Single by Perrie

from the album Perrie
- Released: 12 April 2024
- Genre: Pop
- Length: 3:06
- Label: Columbia;
- Composers: David Hodges; Steven Solomon;
- Lyricists: Ed Sheeran; Perrie Edwards;
- Producers: Solomon; Andrew Goldstein;

Perrie singles chronology
|  | "Forget About Us" (2024) | "Tears" (2024) |

Music video
- "Forget About Us" on YouTube

= Forget About Us =

"Forget About Us" is the first solo single by English singer Perrie. It was released on 12 April 2024, through Columbia Records as the lead single from Perrie's debut solo studio album, Perrie (2025). It is her first solo endeavour after Little Mix began their hiatus in 2022. Originally written by Ed Sheeran, a demo version of the track was sent to Perrie where she recorded a new version of it at her in home studio in London. Co-written and produced by notable names including David Hodges formerly of rock band Evanescence, the lyrics and concept was changed to fit her perspective of past relationships.

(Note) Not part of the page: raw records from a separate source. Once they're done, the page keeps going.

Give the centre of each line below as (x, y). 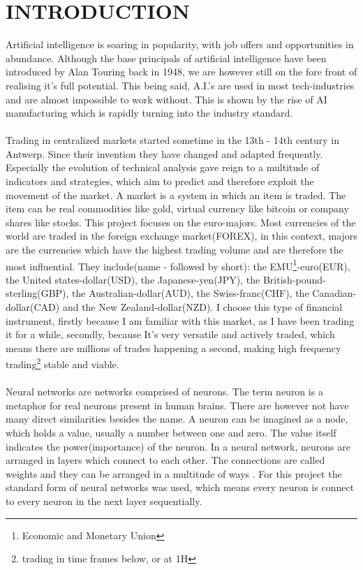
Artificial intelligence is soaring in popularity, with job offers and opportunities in (180, 44)
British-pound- (294, 279)
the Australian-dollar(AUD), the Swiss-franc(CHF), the (191, 293)
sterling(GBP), (37, 293)
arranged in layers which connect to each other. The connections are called (165, 460)
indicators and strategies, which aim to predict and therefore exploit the (160, 181)
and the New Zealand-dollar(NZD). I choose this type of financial (202, 307)
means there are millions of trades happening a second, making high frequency (173, 348)
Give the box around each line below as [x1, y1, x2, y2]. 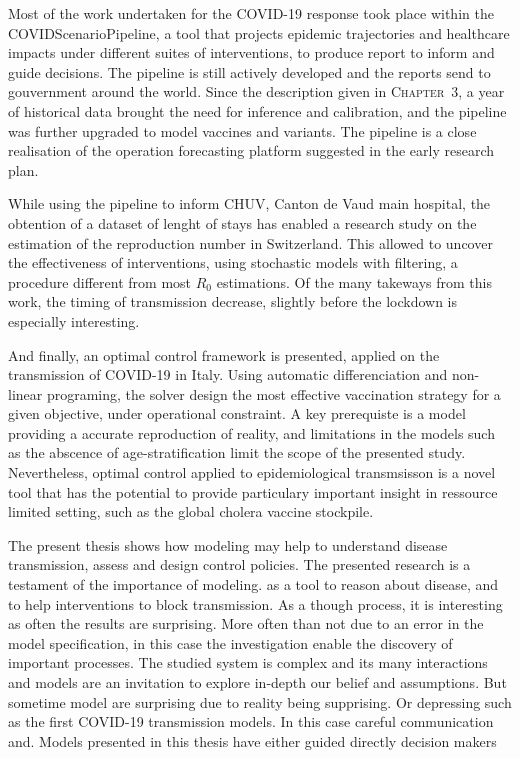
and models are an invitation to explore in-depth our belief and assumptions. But [8, 672, 507, 692]
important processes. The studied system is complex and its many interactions [8, 652, 488, 673]
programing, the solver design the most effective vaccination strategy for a [46, 383, 501, 404]
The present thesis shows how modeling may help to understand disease [8, 534, 448, 555]
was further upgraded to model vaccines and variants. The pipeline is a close [8, 120, 477, 141]
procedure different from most [8, 271, 192, 292]
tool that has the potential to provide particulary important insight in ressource [8, 481, 498, 502]
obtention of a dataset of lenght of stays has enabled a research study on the [8, 212, 477, 233]
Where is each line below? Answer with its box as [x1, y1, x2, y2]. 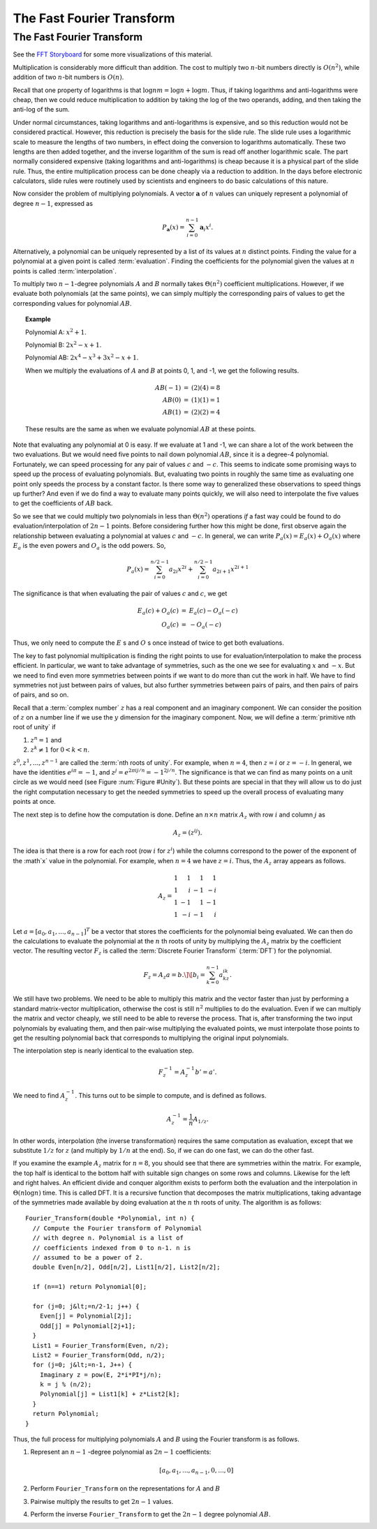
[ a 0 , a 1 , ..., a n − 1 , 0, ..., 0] [159, 1466, 234, 1476]
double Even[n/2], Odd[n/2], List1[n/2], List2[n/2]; [32, 1263, 221, 1271]
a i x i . [199, 222, 214, 233]
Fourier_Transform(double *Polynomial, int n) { [25, 1214, 195, 1223]
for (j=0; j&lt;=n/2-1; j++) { [32, 1302, 140, 1310]
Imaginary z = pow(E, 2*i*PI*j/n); [39, 1371, 162, 1378]
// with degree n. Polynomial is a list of [32, 1234, 184, 1242]
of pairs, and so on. [13, 691, 69, 699]
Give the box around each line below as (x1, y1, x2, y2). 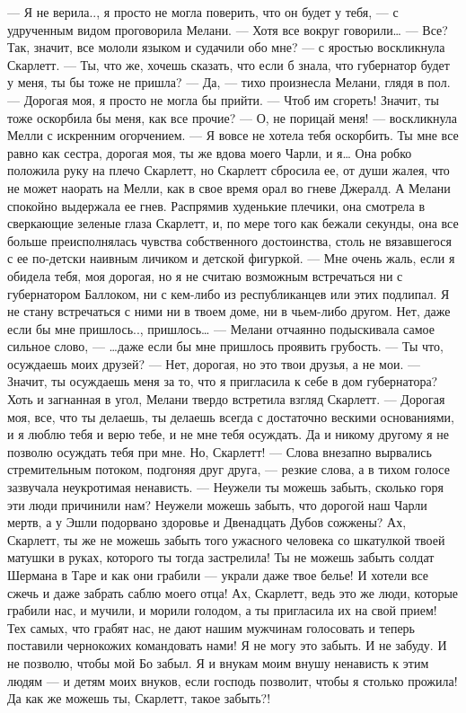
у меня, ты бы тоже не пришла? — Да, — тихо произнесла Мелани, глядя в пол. (7, 73, 451, 92)
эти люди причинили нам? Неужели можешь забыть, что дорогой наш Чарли (7, 495, 427, 514)
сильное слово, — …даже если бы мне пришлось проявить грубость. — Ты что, (7, 337, 444, 356)
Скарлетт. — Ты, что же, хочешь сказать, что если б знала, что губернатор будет (7, 55, 450, 74)
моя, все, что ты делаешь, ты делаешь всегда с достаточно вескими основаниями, (7, 407, 454, 426)
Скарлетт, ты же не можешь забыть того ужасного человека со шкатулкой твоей (7, 530, 445, 549)
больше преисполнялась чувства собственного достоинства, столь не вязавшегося (7, 231, 452, 250)
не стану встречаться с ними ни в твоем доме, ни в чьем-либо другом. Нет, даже (7, 302, 451, 321)
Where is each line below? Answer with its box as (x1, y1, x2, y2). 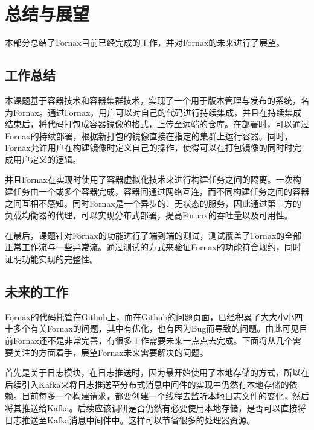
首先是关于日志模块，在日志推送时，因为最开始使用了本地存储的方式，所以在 (5, 366, 309, 379)
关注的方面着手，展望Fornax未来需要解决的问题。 (13, 346, 208, 358)
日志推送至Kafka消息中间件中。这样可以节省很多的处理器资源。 (5, 413, 255, 426)
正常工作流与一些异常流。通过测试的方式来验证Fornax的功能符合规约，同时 (5, 241, 301, 253)
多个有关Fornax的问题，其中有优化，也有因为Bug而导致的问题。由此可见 (13, 322, 300, 335)
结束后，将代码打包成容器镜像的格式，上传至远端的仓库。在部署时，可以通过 (5, 118, 309, 130)
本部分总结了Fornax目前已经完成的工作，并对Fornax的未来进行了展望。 (5, 36, 285, 49)
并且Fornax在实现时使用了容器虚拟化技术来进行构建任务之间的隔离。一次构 (5, 173, 301, 186)
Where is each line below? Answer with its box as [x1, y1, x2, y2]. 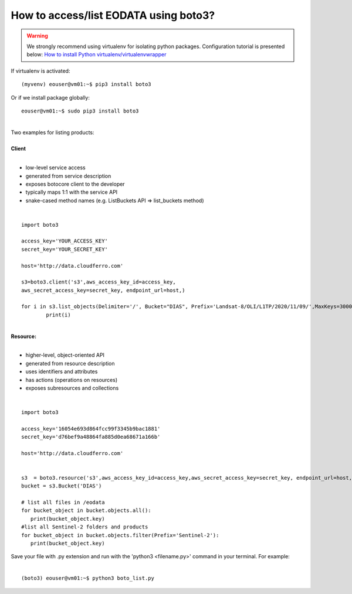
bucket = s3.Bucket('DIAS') [21, 483, 102, 489]
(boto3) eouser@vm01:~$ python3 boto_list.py [21, 575, 155, 582]
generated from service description [25, 172, 111, 179]
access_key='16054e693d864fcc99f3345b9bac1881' [21, 425, 161, 432]
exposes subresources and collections [25, 384, 119, 391]
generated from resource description [25, 360, 115, 367]
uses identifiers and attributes [25, 368, 98, 375]
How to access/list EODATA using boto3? [11, 9, 215, 22]
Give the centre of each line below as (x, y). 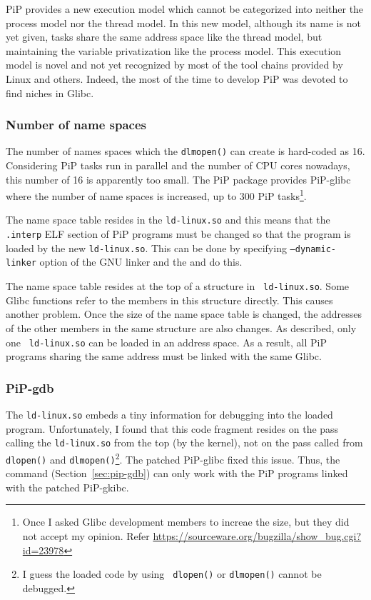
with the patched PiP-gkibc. (67, 487)
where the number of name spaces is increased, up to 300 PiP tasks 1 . (156, 195)
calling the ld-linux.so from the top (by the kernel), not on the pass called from (184, 442)
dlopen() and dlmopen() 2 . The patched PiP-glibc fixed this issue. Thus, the (173, 458)
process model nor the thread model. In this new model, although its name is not (183, 22)
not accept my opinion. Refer (86, 536)
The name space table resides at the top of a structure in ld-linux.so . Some (178, 286)
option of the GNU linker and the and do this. (141, 262)
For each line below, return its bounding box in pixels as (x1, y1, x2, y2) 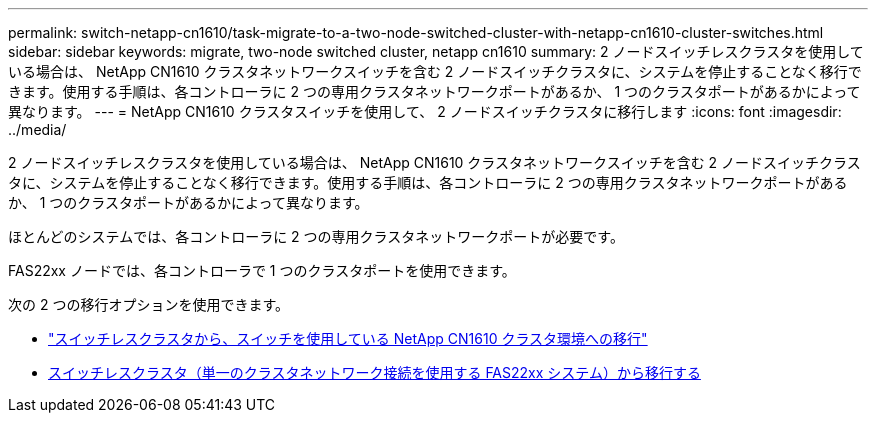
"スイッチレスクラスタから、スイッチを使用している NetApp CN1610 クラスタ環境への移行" (48, 330, 648, 347)
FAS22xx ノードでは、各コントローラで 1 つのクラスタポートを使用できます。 (8, 262, 516, 279)
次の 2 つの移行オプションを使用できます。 (8, 296, 290, 313)
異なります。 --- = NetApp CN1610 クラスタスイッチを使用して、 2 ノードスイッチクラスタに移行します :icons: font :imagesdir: (8, 103, 842, 120)
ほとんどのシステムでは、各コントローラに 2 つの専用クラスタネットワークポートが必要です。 (8, 228, 624, 245)
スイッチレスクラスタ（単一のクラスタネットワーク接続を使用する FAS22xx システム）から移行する (48, 364, 701, 381)
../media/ (8, 121, 67, 138)

Critics described "Forget About Us" as a pop ballad with influences of country music. It received positive reviews, with some praising her vocal range. The song debuted at number ten on the UK Singles Chart, and is featured on her debut album, Perrie.

==Background==
In March 2024, Perrie announced the start of her solo career, unveiling the title of her first single, writing: "Here's the truth of it....." Wow. It's happening!! My first solo single 'Forget About Us' is coming." The same month, fans and critics were invited to some listening parties across London, where she revealed further details about her upcoming debut album. In an interview with NME, Perrie revealed that Ed Sheeran originally sent her a demo for 'Forget About Us" and she later changed the concept and lyrics of the song to fit her style.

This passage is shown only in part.